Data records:
((

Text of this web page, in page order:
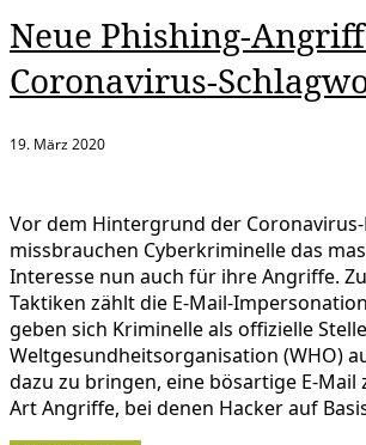
Neue Phishing-
Coronavirus-
19. März 2020
Vor dem Hintergrund der
missbrauchen Cyberkriminelle das
Interesse nun auch für ihre Angriffe.
Taktiken zählt die E-Mail-
geben sich Kriminelle als offizielle
Weltgesundheitsorganisation (WHO)
dazu zu bringen, eine bösartige E-Mail
Art Angriffe, bei denen Hacker auf
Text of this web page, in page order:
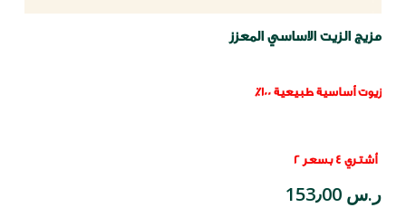
مزيج الزيت الاساسي المعزز
زيوت أساسية طبيعية 100٪
أشتري 4 بسعر 2
ر.س 153٫00
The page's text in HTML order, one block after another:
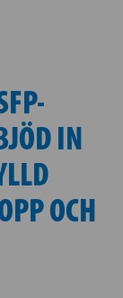
IN
OCH
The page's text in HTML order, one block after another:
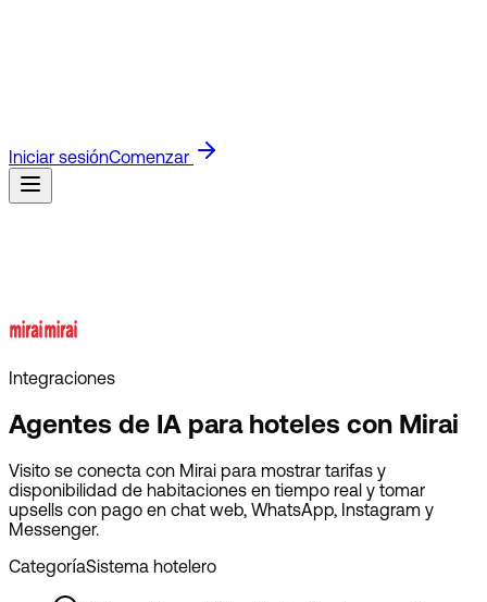
Iniciar sesiónComenzar
Integraciones
Agentes de IA para hoteles con Mirai
Visito se conecta con Mirai para mostrar tarifas y
disponibilidad de habitaciones en tiempo real y tomar
upsells con pago en chat web, WhatsApp, Instagram y
Messenger.
CategoríaSistema hotelero
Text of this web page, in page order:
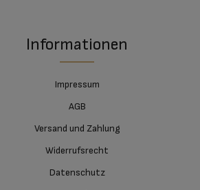
Informationen
Impressum
AGB
Versand und Zahlung
Widerrufsrecht
Datenschutz
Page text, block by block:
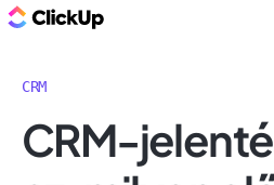
CRM
CRM-
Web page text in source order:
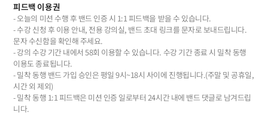
피드백 이용권
- 오늘의 미션 수행 후 밴드 인증 시 1:1 피드백을 받을 수 있습니다.
- 수강 신청 후 이용 안내, 전용 강의실, 밴드 초대 링크를 문자로 보내드립니다.
문자 수신함을 확인해 주세요.
- 강의 수강 기간 내에서 58회 이용할 수 있습니다. 수강 기간 종료 시 밀착 동행
이용도 종료됩니다.
- 밀착 동행 밴드 가입 승인은 평일 9시~18시 사이에 진행됩니다.(주말 및 공휴일,
시간 외 제외)
- 밀착 동행 1:1 피드백은 미션 인증 일로부터 24시간 내에 밴드 댓글로 남겨드립
니다.
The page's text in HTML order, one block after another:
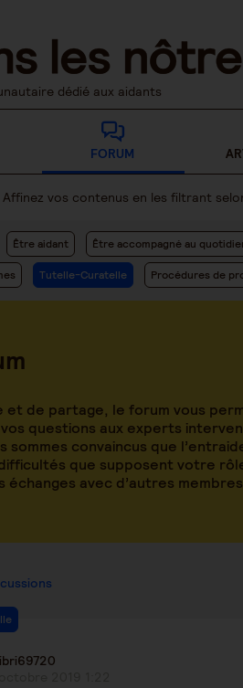
dédié aux aidants
FORUM
Affinez vos contenus en les filtrant
Être aidant Être accompagné au
Tutelle-Curatelle Procédures de
et de partage, le forum vous
questions aux experts
sommes convaincus que
que supposent votre
échanges avec d’autres
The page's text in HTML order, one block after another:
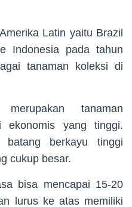
Latin yaitu Brazil
Indonesia pada tahun
tanaman koleksi di
tanaman
ekonomis yang tinggi.
batang berkayu tinggi
cukup besar.
bisa mencapai 15-20
lurus ke atas memiliki
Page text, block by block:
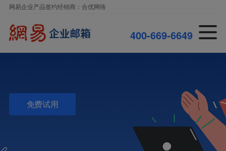
网易企业产品签约经销商：合优网络
400-669-6649
免费试用
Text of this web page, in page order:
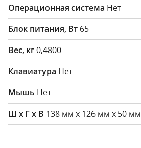
Нет
65
0,4800
Нет
Нет
138 мм х 126 мм х 50 мм
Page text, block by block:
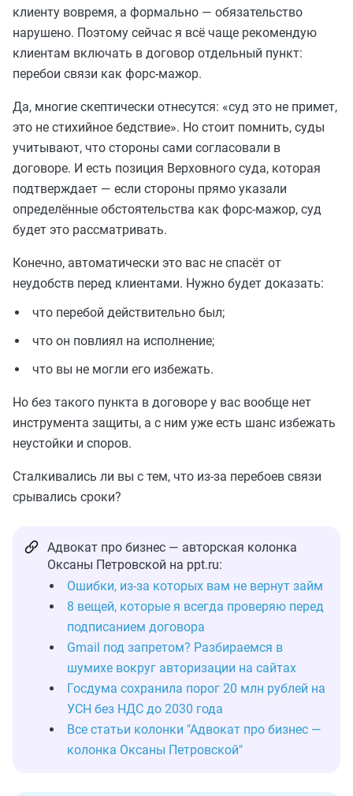
клиенту вовремя, а формально — обязательство
нарушено. Поэтому сейчас я всё чаще рекомендую
клиентам включать в договор отдельный пункт:
перебои связи как форс-мажор.
Да, многие скептически отнесутся: «суд это не примет,
это не стихийное бедствие». Но стоит помнить, суды
учитывают, что стороны сами согласовали в
договоре. И есть позиция Верховного суда, которая
подтверждает — если стороны прямо указали
определённые обстоятельства как форс-мажор, суд
будет это рассматривать.
Конечно, автоматически это вас не спасёт от
неудобств перед клиентами. Нужно будет доказать:
что перебой действительно был;
что он повлиял на исполнение;
что вы не могли его избежать.
Но без такого пункта в договоре у вас вообще нет
инструмента защиты, а с ним уже есть шанс избежать
неустойки и споров.
Сталкивались ли вы с тем, что из-за перебоев связи
срывались сроки?
Адвокат про бизнес — авторская колонка
Оксаны Петровской на ppt.ru:
Ошибки, из-за которых вам не вернут займ
8 вещей, которые я всегда проверяю перед
подписанием договора
Gmail под запретом? Разбираемся в
шумихе вокруг авторизации на сайтах
Госдума сохранила порог 20 млн рублей на
УСН без НДС до 2030 года
Все статьи колонки "Адвокат про бизнес —
колонка Оксаны Петровской"
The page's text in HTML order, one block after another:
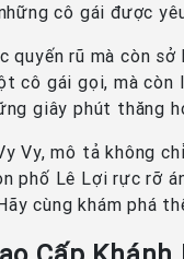
cô gái được
rũ mà còn
cô gái gọi, mà
giây phút thăng
Vy, mô tả không
Lê Lợi rực rỡ
cùng khám phá
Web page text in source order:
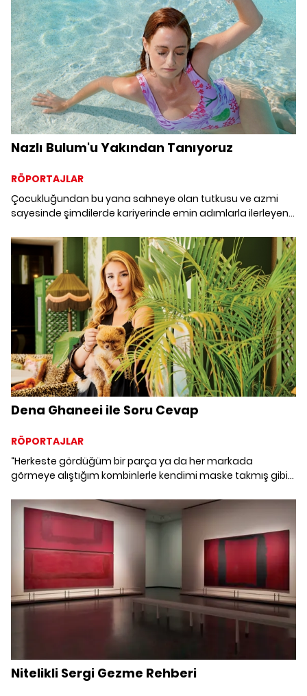
Nazlı Bulum'u Yakından Tanıyoruz
RÖPORTAJLAR
Çocukluğundan bu yana sahneye olan tutkusu ve azmi
sayesinde şimdilerde kariyerinde emin adımlarla ilerleyen
oyuncu kitaplar, tiyatrolar ve konserler eşliğinde keyifli bir
yaz geçirmeyi hayal ediyor.
Dena Ghaneei ile Soru Cevap
RÖPORTAJLAR
“Herkeste gördüğüm bir parça ya da her markada
görmeye alıştığım kombinlerle kendimi maske takmış gibi
yaratmayı sevdiğini belirten DALL'ın yaratıcısı Dena
Ghaneei ile eklektik stilini ortaya koyduğu bir çekimde
buluştuk.
Nitelikli Sergi Gezme Rehberi
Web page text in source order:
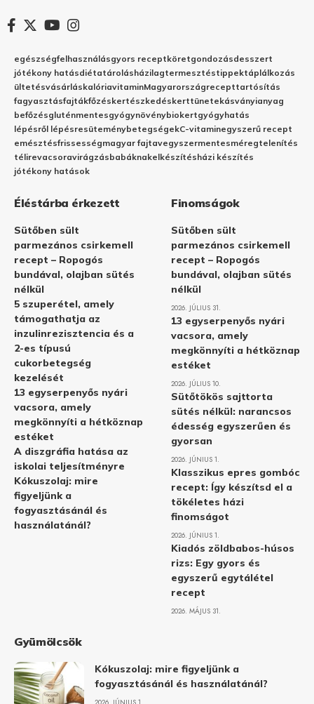
egészségfelhasználásgyors receptköretgondozásdesszert
jótékony hatásdiétatárolásházilagtermesztéstippektáplálkozás
ültetésvásárláskalóriavitaminMagyarországrecepttartósítás
fagyasztásfajtákfőzéskertészkedéskerttünetekásványianyag
befőzésgluténmentesgyógynövénybiokertgyógyhatás
lépésről lépésresüteménybetegségekC-vitaminegyszerű recept
emésztésfrissességmagyar fajtavegyszermentesméregtelenítés
télirevacsoravirágzásbabáknakelkészítésházi készítés
jótékony hatások
Éléstárba érkezett
Sütőben sült
parmezános csirkemell
recept – Ropogós
bundával, olajban sütés
nélkül
5 szuperétel, amely
támogathatja az
inzulinrezisztencia és a
2-es típusú
cukorbetegség
kezelését
13 egyserpenyős nyári
vacsora, amely
megkönnyíti a hétköznap
estéket
A diszgráfia hatása az
iskolai teljesítményre
Kókuszolaj: mire
figyeljünk a
fogyasztásánál és
használatánál?
Finomságok
Sütőben sült
parmezános csirkemell
recept – Ropogós
bundával, olajban sütés
nélkül
2026. JÚLIUS 31.
13 egyserpenyős nyári
vacsora, amely
megkönnyíti a hétköznap
estéket
2026. JÚLIUS 10.
Sütőtökös sajttorta
sütés nélkül: narancsos
édesség egyszerűen és
gyorsan
2026. JÚNIUS 1.
Klasszikus epres gombóc
recept: Így készítsd el a
tökéletes házi
finomságot
2026. JÚNIUS 1.
Kiadós zöldbabos-húsos
rizs: Egy gyors és
egyszerű egytálétel
recept
2026. MÁJUS 31.
Gyümölcsök
Kókuszolaj: mire figyeljünk a
fogyasztásánál és használatánál?
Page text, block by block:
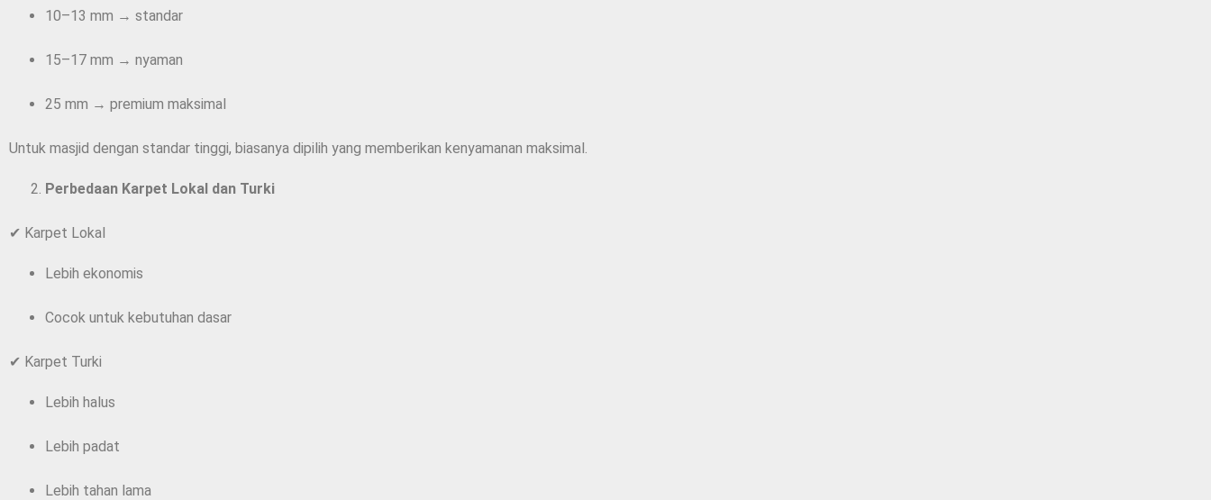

))

Directions for this task: Without the pictures, please output every record exactly.

Task answer:
Text of this web page, in page order:
Neue Phishing-
Coronavirus-
19. März 2020
Vor dem Hintergrund der
missbrauchen Cyberkriminelle das
Interesse nun auch für ihre Angriffe.
Taktiken zählt die E-Mail-
geben sich Kriminelle als offizielle
Weltgesundheitsorganisation (WHO)
dazu zu bringen, eine bösartige E-Mail
Art Angriffe, bei denen Hacker auf
Text of this web page, in page order:
مزيج الزيت الاساسي المعزز
زيوت أساسية طبيعية 100٪
أشتري 4 بسعر 2
ر.س 153٫00
The page's text in HTML order, one block after another:
IN
OCH
The page's text in HTML order, one block after another:
Iniciar sesiónComenzar
Integraciones
Agentes de IA para hoteles con Mirai
Visito se conecta con Mirai para mostrar tarifas y
disponibilidad de habitaciones en tiempo real y tomar
upsells con pago en chat web, WhatsApp, Instagram y
Messenger.
CategoríaSistema hotelero
Text of this web page, in page order:
Informationen
Impressum
AGB
Versand und Zahlung
Widerrufsrecht
Datenschutz
Page text, block by block:
CRM
CRM-
Web page text in source order:
피드백 이용권
- 오늘의 미션 수행 후 밴드 인증 시 1:1 피드백을 받을 수 있습니다.
- 수강 신청 후 이용 안내, 전용 강의실, 밴드 초대 링크를 문자로 보내드립니다.
문자 수신함을 확인해 주세요.
- 강의 수강 기간 내에서 58회 이용할 수 있습니다. 수강 기간 종료 시 밀착 동행
이용도 종료됩니다.
- 밀착 동행 밴드 가입 승인은 평일 9시~18시 사이에 진행됩니다.(주말 및 공휴일,
시간 외 제외)
- 밀착 동행 1:1 피드백은 미션 인증 일로부터 24시간 내에 밴드 댓글로 남겨드립
니다.
The page's text in HTML order, one block after another:
dédié aux aidants
FORUM
Affinez vos contenus en les filtrant
Être aidant Être accompagné au
Tutelle-Curatelle Procédures de
et de partage, le forum vous
questions aux experts
sommes convaincus que
que supposent votre
échanges avec d’autres
The page's text in HTML order, one block after another:
Latin yaitu Brazil
Indonesia pada tahun
tanaman koleksi di
tanaman
ekonomis yang tinggi.
batang berkayu tinggi
cukup besar.
bisa mencapai 15-20
lurus ke atas memiliki
Page text, block by block:
网易企业产品签约经销商：合优网络
400-669-6649
免费试用
Text of this web page, in page order:
Нет
65
0,4800
Нет
Нет
138 мм х 126 мм х 50 мм
Page text, block by block:
клиенту вовремя, а формально — обязательство
нарушено. Поэтому сейчас я всё чаще рекомендую
клиентам включать в договор отдельный пункт:
перебои связи как форс-мажор.
Да, многие скептически отнесутся: «суд это не примет,
это не стихийное бедствие». Но стоит помнить, суды
учитывают, что стороны сами согласовали в
договоре. И есть позиция Верховного суда, которая
подтверждает — если стороны прямо указали
определённые обстоятельства как форс-мажор, суд
будет это рассматривать.
Конечно, автоматически это вас не спасёт от
неудобств перед клиентами. Нужно будет доказать:
что перебой действительно был;
что он повлиял на исполнение;
что вы не могли его избежать.
Но без такого пункта в договоре у вас вообще нет
инструмента защиты, а с ним уже есть шанс избежать
неустойки и споров.
Сталкивались ли вы с тем, что из-за перебоев связи
срывались сроки?
Адвокат про бизнес — авторская колонка
Оксаны Петровской на ppt.ru:
Ошибки, из-за которых вам не вернут займ
8 вещей, которые я всегда проверяю перед
подписанием договора
Gmail под запретом? Разбираемся в
шумихе вокруг авторизации на сайтах
Госдума сохранила порог 20 млн рублей на
УСН без НДС до 2030 года
Все статьи колонки "Адвокат про бизнес —
колонка Оксаны Петровской"
The page's text in HTML order, one block after another:
cô gái được
rũ mà còn
cô gái gọi, mà
giây phút thăng
Vy, mô tả không
Lê Lợi rực rỡ
cùng khám phá
Web page text in source order:
Nazlı Bulum'u Yakından Tanıyoruz
RÖPORTAJLAR
Çocukluğundan bu yana sahneye olan tutkusu ve azmi
sayesinde şimdilerde kariyerinde emin adımlarla ilerleyen
oyuncu kitaplar, tiyatrolar ve konserler eşliğinde keyifli bir
yaz geçirmeyi hayal ediyor.
Dena Ghaneei ile Soru Cevap
RÖPORTAJLAR
“Herkeste gördüğüm bir parça ya da her markada
görmeye alıştığım kombinlerle kendimi maske takmış gibi
yaratmayı sevdiğini belirten DALL'ın yaratıcısı Dena
Ghaneei ile eklektik stilini ortaya koyduğu bir çekimde
buluştuk.
Nitelikli Sergi Gezme Rehberi
Web page text in source order:
egészségfelhasználásgyors receptköretgondozásdesszert
jótékony hatásdiétatárolásházilagtermesztéstippektáplálkozás
ültetésvásárláskalóriavitaminMagyarországrecepttartósítás
fagyasztásfajtákfőzéskertészkedéskerttünetekásványianyag
befőzésgluténmentesgyógynövénybiokertgyógyhatás
lépésről lépésresüteménybetegségekC-vitaminegyszerű recept
emésztésfrissességmagyar fajtavegyszermentesméregtelenítés
télirevacsoravirágzásbabáknakelkészítésházi készítés
jótékony hatások
Éléstárba érkezett
Sütőben sült
parmezános csirkemell
recept – Ropogós
bundával, olajban sütés
nélkül
5 szuperétel, amely
támogathatja az
inzulinrezisztencia és a
2-es típusú
cukorbetegség
kezelését
13 egyserpenyős nyári
vacsora, amely
megkönnyíti a hétköznap
estéket
A diszgráfia hatása az
iskolai teljesítményre
Kókuszolaj: mire
figyeljünk a
fogyasztásánál és
használatánál?
Finomságok
Sütőben sült
parmezános csirkemell
recept – Ropogós
bundával, olajban sütés
nélkül
2026. JÚLIUS 31.
13 egyserpenyős nyári
vacsora, amely
megkönnyíti a hétköznap
estéket
2026. JÚLIUS 10.
Sütőtökös sajttorta
sütés nélkül: narancsos
édesség egyszerűen és
gyorsan
2026. JÚNIUS 1.
Klasszikus epres gombóc
recept: Így készítsd el a
tökéletes házi
finomságot
2026. JÚNIUS 1.
Kiadós zöldbabos-húsos
rizs: Egy gyors és
egyszerű egytálétel
recept
2026. MÁJUS 31.
Gyümölcsök
Kókuszolaj: mire figyeljünk a
fogyasztásánál és használatánál?
Page text, block by block:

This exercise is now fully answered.